As a coach, Chapman had a six-year spell with I-League 2nd Division club Tata Football Academy from 2002 to 2008, followed by Royal Wahingdoh FC and Students Union of the Bangalore Super Division. Between 2016 and 2017 he was the head coach of Sudeva Moonlight FC, a Delhi-based I-League 2nd Division football club and residential academy.

Playing career
Chapman began his club career with Sai Centre, Bangalore, in the mid-1980s. He then played for Southern Blues, a Bangalore club, before joining the Tata Football Academy as a cadet in 1990. He stayed with the club until 1993 after graduating the previous year, before signing for East Bengal. He had a fruitful two years at East Bengal captaining the team in 1999–2000, until signed by JCT Mills in 1995. In 1993, his first season with Bengal, he scored a hat-trick against the Iraqi club Al-Zawra at the Asian Cup Winners' Cup, a match that Bengal won 6–2.

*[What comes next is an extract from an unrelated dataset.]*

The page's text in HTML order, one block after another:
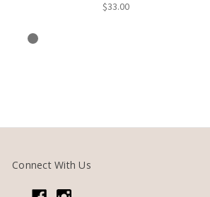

During his spell at JCT Mills, the team won 14 tournaments, with a team that had I. M. Vijayan and Baichung Bhutia, both of whom are regarded as India's all-time greats. After one season with FC Kochin in 1997–98, Chapman returned to his former club East Bengal in 1998. The team won the National Football League under his captaincy in 2001, before he announced his retirement from professional football.

In the Santosh Trophy, Chapman played for Karnataka, Punjab and West Bengal.

Coaching career

2002–2013
Following his retirement as a player, Chapman coached the Tata Football Academy team, then in I-League 2nd Division, from 2002 to 2008. He was signed in December 2002 on a one-year contract as an assistant to head coach Ranjan Choudhary and assistant coach Vijay Kumar.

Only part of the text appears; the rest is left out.